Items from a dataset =
++++++++++++++++++++

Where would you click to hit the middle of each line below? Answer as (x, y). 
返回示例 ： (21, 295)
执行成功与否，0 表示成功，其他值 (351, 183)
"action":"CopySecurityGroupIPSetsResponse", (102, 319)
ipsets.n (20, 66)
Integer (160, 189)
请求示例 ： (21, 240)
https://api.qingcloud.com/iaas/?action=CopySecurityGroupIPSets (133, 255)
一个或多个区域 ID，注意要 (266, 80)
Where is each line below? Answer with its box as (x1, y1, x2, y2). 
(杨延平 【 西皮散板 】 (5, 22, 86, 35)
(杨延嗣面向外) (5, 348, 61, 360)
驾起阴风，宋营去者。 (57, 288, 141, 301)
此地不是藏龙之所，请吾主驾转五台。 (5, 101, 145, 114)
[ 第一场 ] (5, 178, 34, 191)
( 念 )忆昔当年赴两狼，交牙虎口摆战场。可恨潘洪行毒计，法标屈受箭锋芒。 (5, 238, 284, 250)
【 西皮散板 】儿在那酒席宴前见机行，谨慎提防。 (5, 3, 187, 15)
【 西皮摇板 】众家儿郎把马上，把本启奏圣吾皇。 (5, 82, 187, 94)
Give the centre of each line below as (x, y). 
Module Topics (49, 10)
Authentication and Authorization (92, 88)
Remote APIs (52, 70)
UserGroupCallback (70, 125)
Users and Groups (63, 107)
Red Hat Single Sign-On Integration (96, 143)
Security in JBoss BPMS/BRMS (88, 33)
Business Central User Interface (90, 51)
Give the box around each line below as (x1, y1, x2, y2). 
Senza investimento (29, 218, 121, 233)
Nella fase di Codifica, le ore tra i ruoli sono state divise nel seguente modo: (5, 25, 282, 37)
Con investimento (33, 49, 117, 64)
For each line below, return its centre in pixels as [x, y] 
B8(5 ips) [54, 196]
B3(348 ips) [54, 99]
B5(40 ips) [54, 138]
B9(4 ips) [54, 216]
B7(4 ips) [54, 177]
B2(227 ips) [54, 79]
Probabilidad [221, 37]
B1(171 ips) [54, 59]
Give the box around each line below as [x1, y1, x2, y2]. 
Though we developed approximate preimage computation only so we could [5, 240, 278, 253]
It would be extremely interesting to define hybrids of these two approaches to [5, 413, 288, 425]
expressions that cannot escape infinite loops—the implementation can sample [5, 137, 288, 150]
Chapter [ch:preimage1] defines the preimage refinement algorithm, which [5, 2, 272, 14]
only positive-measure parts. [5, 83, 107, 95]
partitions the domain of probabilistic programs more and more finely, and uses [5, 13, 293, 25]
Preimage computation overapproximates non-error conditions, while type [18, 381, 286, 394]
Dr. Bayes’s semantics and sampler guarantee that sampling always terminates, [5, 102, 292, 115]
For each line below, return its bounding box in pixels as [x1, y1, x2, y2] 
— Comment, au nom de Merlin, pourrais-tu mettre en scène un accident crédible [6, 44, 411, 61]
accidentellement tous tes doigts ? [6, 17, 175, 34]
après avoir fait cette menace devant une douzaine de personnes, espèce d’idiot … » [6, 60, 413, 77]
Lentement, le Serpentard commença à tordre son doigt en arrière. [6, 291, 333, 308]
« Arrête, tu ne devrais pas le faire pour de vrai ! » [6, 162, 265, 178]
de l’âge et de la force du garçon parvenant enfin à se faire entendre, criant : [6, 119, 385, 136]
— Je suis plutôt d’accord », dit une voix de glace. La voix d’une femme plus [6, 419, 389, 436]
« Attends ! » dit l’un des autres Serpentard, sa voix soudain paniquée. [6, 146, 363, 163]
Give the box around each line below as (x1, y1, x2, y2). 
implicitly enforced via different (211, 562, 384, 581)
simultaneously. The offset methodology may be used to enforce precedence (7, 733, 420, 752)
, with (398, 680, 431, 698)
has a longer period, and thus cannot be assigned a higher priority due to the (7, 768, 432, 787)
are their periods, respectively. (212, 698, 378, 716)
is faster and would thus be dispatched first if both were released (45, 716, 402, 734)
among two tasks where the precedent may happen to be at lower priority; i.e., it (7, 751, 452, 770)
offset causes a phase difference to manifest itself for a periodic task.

++++++++++++++++++++

INSTRUCTIONS TO FOLLOW =
Return exactly what appears above, from the first line of the entries to the line with "此地不是藏龙之所，请吾主驾转五台。 (5, 101, 145, 114)", inclusive.

FINAL ANSWER =
Where would you click to hit the middle of each line below? Answer as (x, y). 
返回示例 ： (21, 295)
执行成功与否，0 表示成功，其他值 (351, 183)
"action":"CopySecurityGroupIPSetsResponse", (102, 319)
ipsets.n (20, 66)
Integer (160, 189)
请求示例 ： (21, 240)
https://api.qingcloud.com/iaas/?action=CopySecurityGroupIPSets (133, 255)
一个或多个区域 ID，注意要 (266, 80)
Where is each line below? Answer with its box as (x1, y1, x2, y2). 
(杨延平 【 西皮散板 】 (5, 22, 86, 35)
(杨延嗣面向外) (5, 348, 61, 360)
驾起阴风，宋营去者。 (57, 288, 141, 301)
此地不是藏龙之所，请吾主驾转五台。 (5, 101, 145, 114)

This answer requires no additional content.